MATERIAL FOR THIS TASK
* * *
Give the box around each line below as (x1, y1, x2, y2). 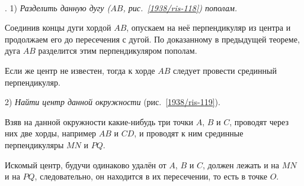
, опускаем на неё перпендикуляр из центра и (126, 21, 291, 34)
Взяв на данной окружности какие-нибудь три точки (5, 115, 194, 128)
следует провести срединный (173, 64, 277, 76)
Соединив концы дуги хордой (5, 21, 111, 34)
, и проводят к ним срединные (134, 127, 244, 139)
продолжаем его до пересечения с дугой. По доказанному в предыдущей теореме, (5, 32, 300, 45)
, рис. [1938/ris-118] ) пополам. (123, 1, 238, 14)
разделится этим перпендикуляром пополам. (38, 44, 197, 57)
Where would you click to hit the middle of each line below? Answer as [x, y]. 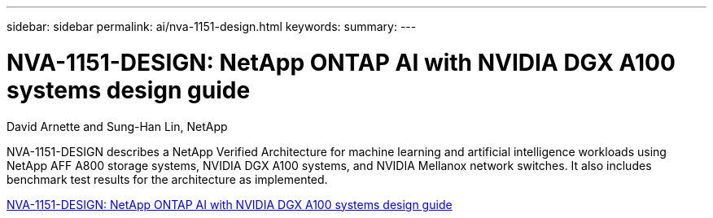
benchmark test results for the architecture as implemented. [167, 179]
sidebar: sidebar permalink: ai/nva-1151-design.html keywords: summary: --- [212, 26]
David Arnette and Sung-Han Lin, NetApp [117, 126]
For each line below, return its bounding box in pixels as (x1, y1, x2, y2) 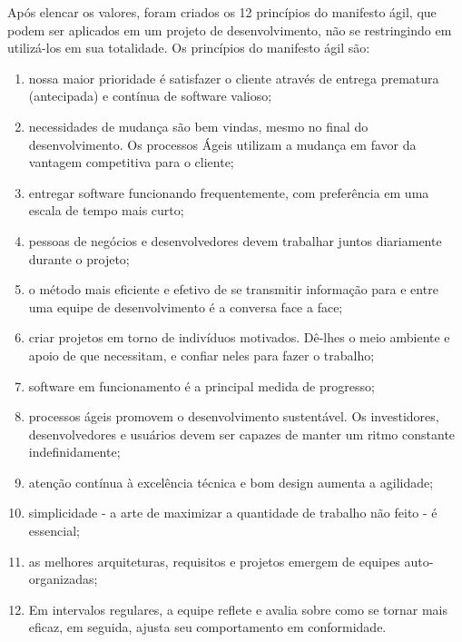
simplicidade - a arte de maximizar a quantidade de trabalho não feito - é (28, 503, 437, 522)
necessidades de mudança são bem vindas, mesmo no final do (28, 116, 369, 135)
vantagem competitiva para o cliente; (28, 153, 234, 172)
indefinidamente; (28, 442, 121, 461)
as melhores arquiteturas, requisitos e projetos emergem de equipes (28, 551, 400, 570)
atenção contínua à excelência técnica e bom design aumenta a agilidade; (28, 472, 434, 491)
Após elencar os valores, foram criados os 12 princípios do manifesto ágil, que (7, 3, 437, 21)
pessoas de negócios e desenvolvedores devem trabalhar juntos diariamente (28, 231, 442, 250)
* * *
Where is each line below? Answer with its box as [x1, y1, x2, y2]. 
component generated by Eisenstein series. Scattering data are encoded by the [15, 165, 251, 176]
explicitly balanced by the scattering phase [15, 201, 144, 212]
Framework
* * *
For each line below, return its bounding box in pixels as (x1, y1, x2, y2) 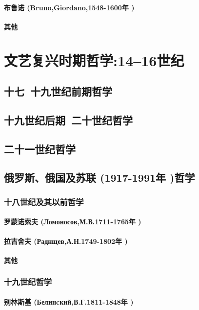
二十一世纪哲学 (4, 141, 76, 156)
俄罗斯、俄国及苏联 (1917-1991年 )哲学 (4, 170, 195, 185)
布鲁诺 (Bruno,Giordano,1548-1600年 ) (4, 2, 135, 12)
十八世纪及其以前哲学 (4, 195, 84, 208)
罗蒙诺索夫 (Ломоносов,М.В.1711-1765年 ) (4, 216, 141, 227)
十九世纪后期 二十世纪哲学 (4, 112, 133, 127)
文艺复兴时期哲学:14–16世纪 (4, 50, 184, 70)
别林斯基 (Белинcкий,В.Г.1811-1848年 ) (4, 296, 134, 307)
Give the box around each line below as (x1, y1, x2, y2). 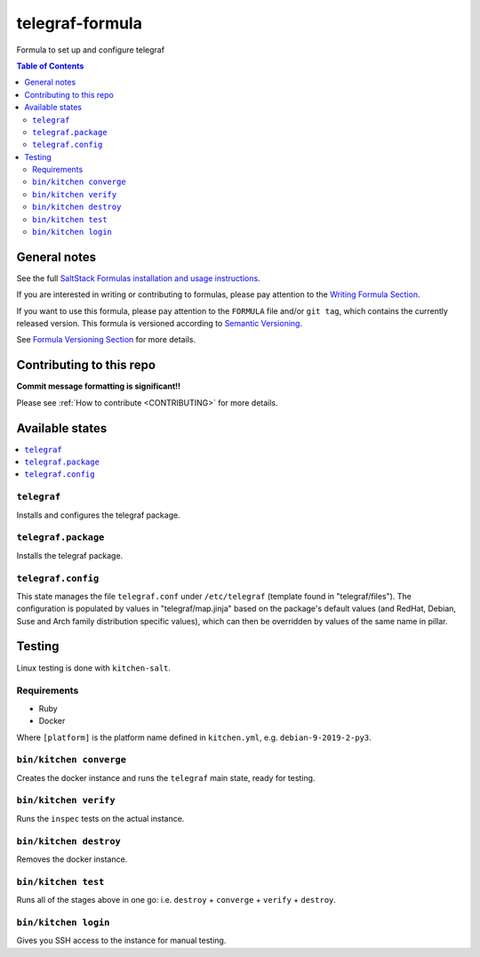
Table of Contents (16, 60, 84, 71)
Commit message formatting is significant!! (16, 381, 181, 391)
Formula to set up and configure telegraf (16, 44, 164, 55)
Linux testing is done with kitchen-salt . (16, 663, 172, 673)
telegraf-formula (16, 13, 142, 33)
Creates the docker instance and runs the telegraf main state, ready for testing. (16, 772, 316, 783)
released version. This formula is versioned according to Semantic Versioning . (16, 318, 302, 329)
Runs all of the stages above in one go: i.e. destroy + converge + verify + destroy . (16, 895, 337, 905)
* * *
YOUR GOAL
Above are some records; quote exactly and only the lines that begin at the line containing "разделится этим перпендикуляром" and stop after the line containing "indefinidamente; (28, 442, 121, 461)", leaving out the pictures.

RESULT OF THIS TASK
разделится этим перпендикуляром пополам. (38, 44, 197, 57)
Where would you click to hit the middle of each line below? Answer as [x, y]. 
benchmark test results for the architecture as implemented. [167, 179]
sidebar: sidebar permalink: ai/nva-1151-design.html keywords: summary: --- [212, 26]
David Arnette and Sung-Han Lin, NetApp [117, 126]
For each line below, return its bounding box in pixels as (x1, y1, x2, y2) 
simplicidade - a arte de maximizar a quantidade de trabalho não feito - é (28, 503, 437, 522)
necessidades de mudança são bem vindas, mesmo no final do (28, 116, 369, 135)
vantagem competitiva para o cliente; (28, 153, 234, 172)
indefinidamente; (28, 442, 121, 461)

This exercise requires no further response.